My own tool "iBored", which I released just recently, can do parts of this. I wrote the tool to visualize and debug file system formats (UDF, HFS, ISO9660, FAT etc.), and implemented search, copy and later even structure and templates support. The structure support is pretty straight-forward, and the templates are a way to identify structures dynamically.
The entire thing is programmable in a Visual BASIC dialect, allowing you to test values, read specific blocks, and all.
The tool is free, works on all platforms (Win, Mac, Linux), but as it's personal tool which I just released to the public to share it, it's not much documented.
However, if you want to give it a try, and like to give feedback, I might add more useful features.
I'd even open source it, but as it's written in REALbasic, I doubt many people will join such a project.
Link: iBored home page
I still occasionally use an old hex editor called A.X.E., Advanced Hex Editor. It seems to have largely disappeared from the Internet now, though Google should still be able to find it for you. The last version I know of was version 3.4, but I've really only used the free-for-personal-use version 2.1.

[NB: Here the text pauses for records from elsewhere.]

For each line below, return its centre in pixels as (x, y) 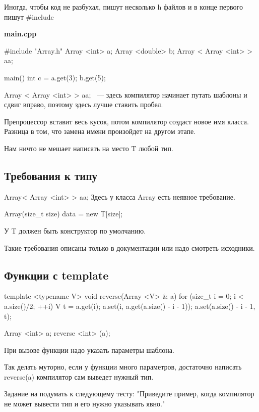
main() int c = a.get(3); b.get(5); (55, 77)
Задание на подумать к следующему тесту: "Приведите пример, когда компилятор (129, 394)
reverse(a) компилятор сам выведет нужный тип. (79, 376)
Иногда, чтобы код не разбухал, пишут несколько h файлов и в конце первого (123, 7)
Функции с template (56, 275)
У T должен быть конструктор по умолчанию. (75, 230)
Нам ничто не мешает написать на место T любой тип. (89, 148)
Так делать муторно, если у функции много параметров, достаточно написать (123, 367)
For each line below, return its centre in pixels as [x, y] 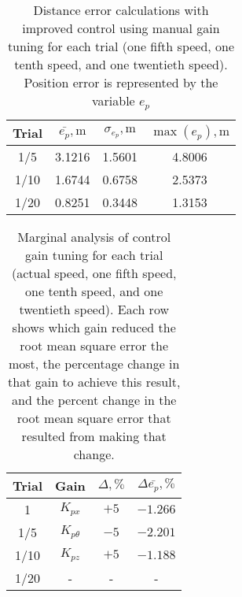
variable [113, 100]
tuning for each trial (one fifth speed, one [121, 46]
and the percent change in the [94, 399]
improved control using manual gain [121, 28]
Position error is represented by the [121, 82]
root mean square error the [94, 345]
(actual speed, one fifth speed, [94, 273]
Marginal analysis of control [94, 236]
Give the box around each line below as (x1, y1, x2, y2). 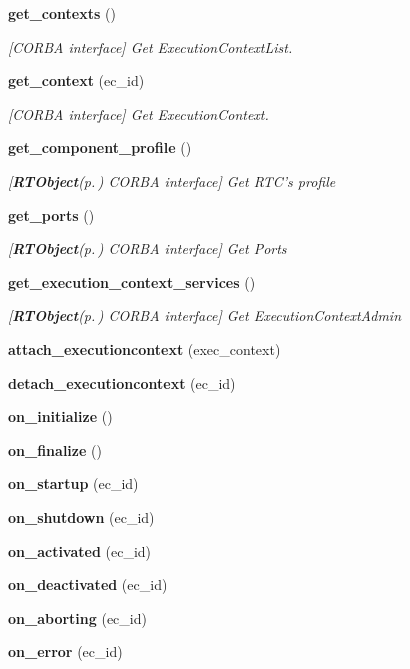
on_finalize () (8, 439, 102, 460)
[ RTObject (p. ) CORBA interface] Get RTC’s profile (8, 170, 336, 191)
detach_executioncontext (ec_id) (8, 372, 236, 393)
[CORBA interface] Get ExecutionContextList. (8, 36, 293, 57)
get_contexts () (8, 3, 116, 23)
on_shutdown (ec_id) (8, 506, 155, 527)
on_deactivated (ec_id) (8, 574, 168, 595)
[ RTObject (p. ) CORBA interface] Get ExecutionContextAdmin (8, 305, 402, 326)
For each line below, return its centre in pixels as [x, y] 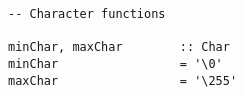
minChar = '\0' [115, 63]
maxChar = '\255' [123, 80]
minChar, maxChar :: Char [119, 47]
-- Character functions [87, 14]
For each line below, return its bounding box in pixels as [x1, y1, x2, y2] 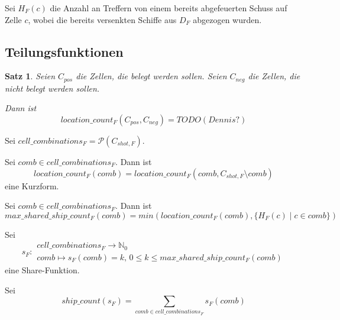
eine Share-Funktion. [5, 263, 80, 276]
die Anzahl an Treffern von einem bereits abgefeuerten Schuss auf [50, 2, 287, 14]
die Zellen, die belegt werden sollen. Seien [76, 70, 227, 82]
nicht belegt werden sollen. [5, 82, 100, 94]
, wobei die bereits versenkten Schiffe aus [28, 13, 177, 25]
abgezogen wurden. [193, 13, 262, 25]
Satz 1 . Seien [5, 70, 56, 82]
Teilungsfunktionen [5, 42, 124, 60]
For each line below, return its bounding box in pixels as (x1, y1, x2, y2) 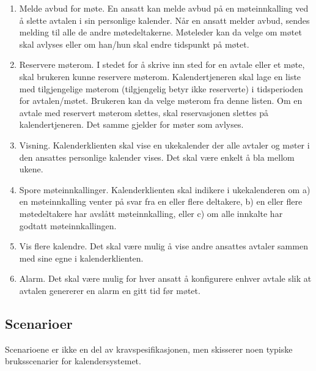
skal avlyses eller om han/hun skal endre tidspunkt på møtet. (19, 37, 249, 50)
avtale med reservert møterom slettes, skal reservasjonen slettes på (19, 106, 268, 119)
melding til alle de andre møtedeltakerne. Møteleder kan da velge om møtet (19, 26, 302, 39)
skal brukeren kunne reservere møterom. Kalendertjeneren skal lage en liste (19, 70, 301, 83)
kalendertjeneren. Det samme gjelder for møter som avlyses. (19, 118, 244, 131)
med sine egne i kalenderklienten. (19, 251, 144, 264)
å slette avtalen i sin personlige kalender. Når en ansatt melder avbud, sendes (19, 13, 310, 26)
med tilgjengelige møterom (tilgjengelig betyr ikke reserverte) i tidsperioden (19, 82, 303, 95)
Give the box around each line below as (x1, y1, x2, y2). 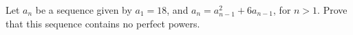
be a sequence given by (35, 3, 132, 16)
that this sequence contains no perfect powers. (6, 16, 200, 30)
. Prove (317, 3, 347, 16)
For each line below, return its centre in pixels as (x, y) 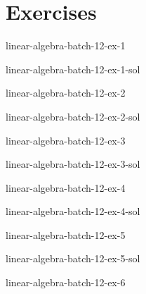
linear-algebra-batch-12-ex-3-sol (73, 164)
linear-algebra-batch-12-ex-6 (66, 282)
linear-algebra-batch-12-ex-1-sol (73, 69)
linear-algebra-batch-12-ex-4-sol (73, 211)
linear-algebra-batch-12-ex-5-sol (73, 258)
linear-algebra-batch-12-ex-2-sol (73, 116)
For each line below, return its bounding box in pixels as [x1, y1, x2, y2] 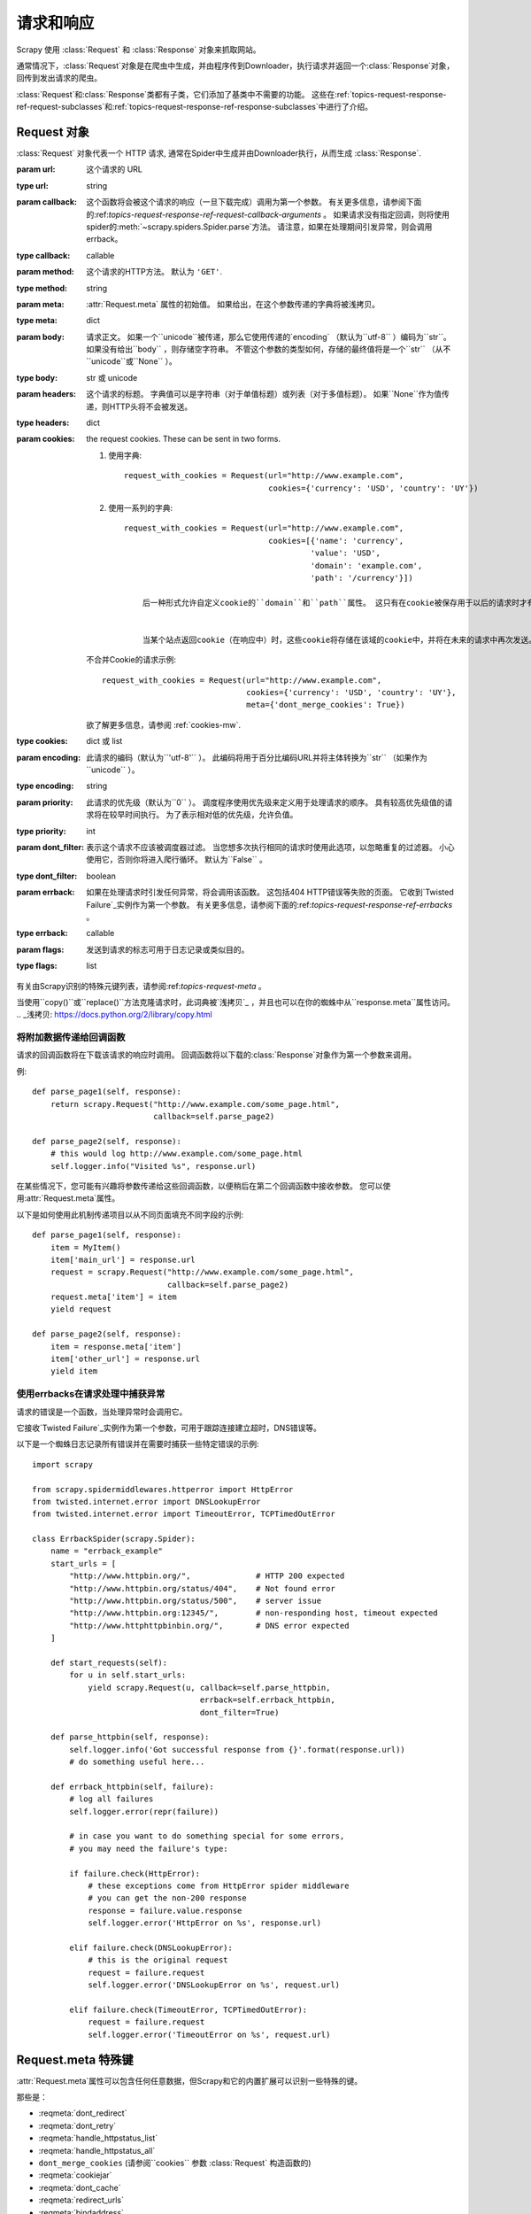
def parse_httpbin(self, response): [50, 1732, 210, 1742]
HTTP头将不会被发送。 [109, 401, 193, 412]
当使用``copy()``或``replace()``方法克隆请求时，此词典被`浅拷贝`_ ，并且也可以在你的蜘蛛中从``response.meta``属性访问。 [16, 996, 456, 1007]
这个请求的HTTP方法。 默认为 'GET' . [86, 267, 223, 277]
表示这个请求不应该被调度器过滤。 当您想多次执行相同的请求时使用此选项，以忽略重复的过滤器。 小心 [86, 841, 455, 852]
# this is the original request [88, 1955, 229, 1965]
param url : [16, 164, 56, 174]
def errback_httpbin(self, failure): [50, 1781, 214, 1792]
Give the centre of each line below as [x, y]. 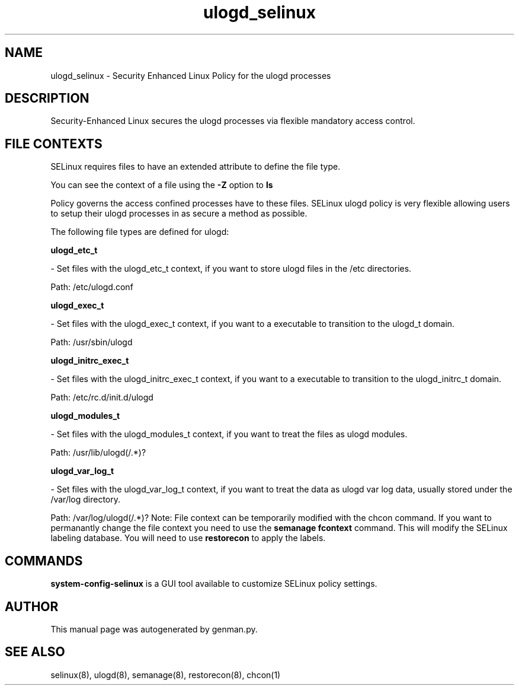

Its most interesting feature, and the one I've had the most use for deciphering various game and graphics formats, is its graphical view mode. That basically just shows you the file with each byte turned into a color-coded pixel. And as simple as that sounds, it has made my reverse-engineering attempts a lot easier at times.
I suppose doing it by eye is quite the opposite of doing automatic analysis, though, and the graphical mode won't be much use for finding and following offsets...
The later version has some features that sound like they could fit your needs (scripts, regularity finder, grammar generator), but I have no idea how good they are.
There is Hachoir which is a Python library for parsing any binary format into fields, and then browse the fields. It has lots of parsers for common formats, but you can also write own parsers for your files (eg. when working with code that reads or writes binary files, I usually write a Hachoir parser first to have a debugging aid). Looks like the project is pretty much inactive by now, though.
Kaitai is an open-source language for describing binary structures in data streams. It comes with a translator that can output parsing code for many programming languages, for inclusion in your own program code.
My project icebuddha.com supports this using python to describe the format in the browser.
A cut'n'paste of my answer to a similar question:
One tool is WinOLS, which is designed for interpreting and editing vehicle engine managment computer binary images (mostly the numeric data in their lookup tables). It has support for various endian formats (though not PDP, I think) and viewing data at various widths and offsets, defining array areas (maps) and visualising them in 2D or 3D with all kinds of scaling and offset options. It also has a heuristic/statistical automatic map finder, which might work for you.
It's a commercial tool, but the free demo will let you do everything but save changes to the binary and use engine management features you don't need.